[Dataset records]
• • • • •

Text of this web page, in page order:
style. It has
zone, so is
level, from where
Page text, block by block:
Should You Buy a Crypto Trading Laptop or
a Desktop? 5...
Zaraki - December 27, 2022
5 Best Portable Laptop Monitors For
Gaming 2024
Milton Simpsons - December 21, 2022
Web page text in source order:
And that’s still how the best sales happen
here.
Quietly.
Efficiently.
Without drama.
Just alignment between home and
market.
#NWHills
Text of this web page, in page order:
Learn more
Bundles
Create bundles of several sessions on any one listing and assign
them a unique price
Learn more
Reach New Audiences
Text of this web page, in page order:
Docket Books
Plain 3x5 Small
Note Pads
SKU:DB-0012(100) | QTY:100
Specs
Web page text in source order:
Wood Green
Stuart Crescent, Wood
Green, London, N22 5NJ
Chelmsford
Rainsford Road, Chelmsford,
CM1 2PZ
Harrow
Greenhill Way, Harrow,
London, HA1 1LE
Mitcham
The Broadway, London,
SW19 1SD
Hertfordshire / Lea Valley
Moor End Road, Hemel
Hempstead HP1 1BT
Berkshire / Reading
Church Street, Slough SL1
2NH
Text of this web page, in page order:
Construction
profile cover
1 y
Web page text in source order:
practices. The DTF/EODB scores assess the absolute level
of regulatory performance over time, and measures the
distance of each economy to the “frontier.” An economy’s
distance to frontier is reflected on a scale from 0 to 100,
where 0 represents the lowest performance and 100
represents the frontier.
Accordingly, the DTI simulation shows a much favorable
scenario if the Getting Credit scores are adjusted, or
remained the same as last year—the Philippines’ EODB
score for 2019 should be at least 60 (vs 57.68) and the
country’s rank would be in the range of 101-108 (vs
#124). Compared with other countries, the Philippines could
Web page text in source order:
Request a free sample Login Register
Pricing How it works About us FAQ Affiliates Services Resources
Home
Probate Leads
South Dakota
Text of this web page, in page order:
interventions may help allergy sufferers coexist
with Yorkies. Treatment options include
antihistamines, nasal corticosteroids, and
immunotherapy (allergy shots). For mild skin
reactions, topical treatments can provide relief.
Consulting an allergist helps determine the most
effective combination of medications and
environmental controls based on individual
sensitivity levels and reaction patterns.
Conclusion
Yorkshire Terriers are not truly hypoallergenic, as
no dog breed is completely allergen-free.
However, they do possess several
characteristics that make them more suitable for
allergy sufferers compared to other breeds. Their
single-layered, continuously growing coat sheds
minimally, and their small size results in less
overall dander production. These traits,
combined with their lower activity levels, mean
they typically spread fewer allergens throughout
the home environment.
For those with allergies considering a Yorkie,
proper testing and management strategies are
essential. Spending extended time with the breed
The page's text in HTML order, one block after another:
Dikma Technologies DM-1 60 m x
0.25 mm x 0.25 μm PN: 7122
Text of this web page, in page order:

• • • • •

» **Task to carry out**
Nothing should be dropped. Retype each line above as it is.

» **Written solution**
Text of this web page, in page order:
style. It has
zone, so is
level, from where
Page text, block by block:
Should You Buy a Crypto Trading Laptop or
a Desktop? 5...
Zaraki - December 27, 2022
5 Best Portable Laptop Monitors For
Gaming 2024
Milton Simpsons - December 21, 2022
Web page text in source order:
And that’s still how the best sales happen
here.
Quietly.
Efficiently.
Without drama.
Just alignment between home and
market.
#NWHills
Text of this web page, in page order:
Learn more
Bundles
Create bundles of several sessions on any one listing and assign
them a unique price
Learn more
Reach New Audiences
Text of this web page, in page order:
Docket Books
Plain 3x5 Small
Note Pads
SKU:DB-0012(100) | QTY:100
Specs
Web page text in source order:
Wood Green
Stuart Crescent, Wood
Green, London, N22 5NJ
Chelmsford
Rainsford Road, Chelmsford,
CM1 2PZ
Harrow
Greenhill Way, Harrow,
London, HA1 1LE
Mitcham
The Broadway, London,
SW19 1SD
Hertfordshire / Lea Valley
Moor End Road, Hemel
Hempstead HP1 1BT
Berkshire / Reading
Church Street, Slough SL1
2NH
Text of this web page, in page order:
Construction
profile cover
1 y
Web page text in source order:
practices. The DTF/EODB scores assess the absolute level
of regulatory performance over time, and measures the
distance of each economy to the “frontier.” An economy’s
distance to frontier is reflected on a scale from 0 to 100,
where 0 represents the lowest performance and 100
represents the frontier.
Accordingly, the DTI simulation shows a much favorable
scenario if the Getting Credit scores are adjusted, or
remained the same as last year—the Philippines’ EODB
score for 2019 should be at least 60 (vs 57.68) and the
country’s rank would be in the range of 101-108 (vs
#124). Compared with other countries, the Philippines could
Web page text in source order:
Request a free sample Login Register
Pricing How it works About us FAQ Affiliates Services Resources
Home
Probate Leads
South Dakota
Text of this web page, in page order:
interventions may help allergy sufferers coexist
with Yorkies. Treatment options include
antihistamines, nasal corticosteroids, and
immunotherapy (allergy shots). For mild skin
reactions, topical treatments can provide relief.
Consulting an allergist helps determine the most
effective combination of medications and
environmental controls based on individual
sensitivity levels and reaction patterns.
Conclusion
Yorkshire Terriers are not truly hypoallergenic, as
no dog breed is completely allergen-free.
However, they do possess several
characteristics that make them more suitable for
allergy sufferers compared to other breeds. Their
single-layered, continuously growing coat sheds
minimally, and their small size results in less
overall dander production. These traits,
combined with their lower activity levels, mean
they typically spread fewer allergens throughout
the home environment.
For those with allergies considering a Yorkie,
proper testing and management strategies are
essential. Spending extended time with the breed
The page's text in HTML order, one block after another:
Dikma Technologies DM-1 60 m x
0.25 mm x 0.25 μm PN: 7122
Text of this web page, in page order:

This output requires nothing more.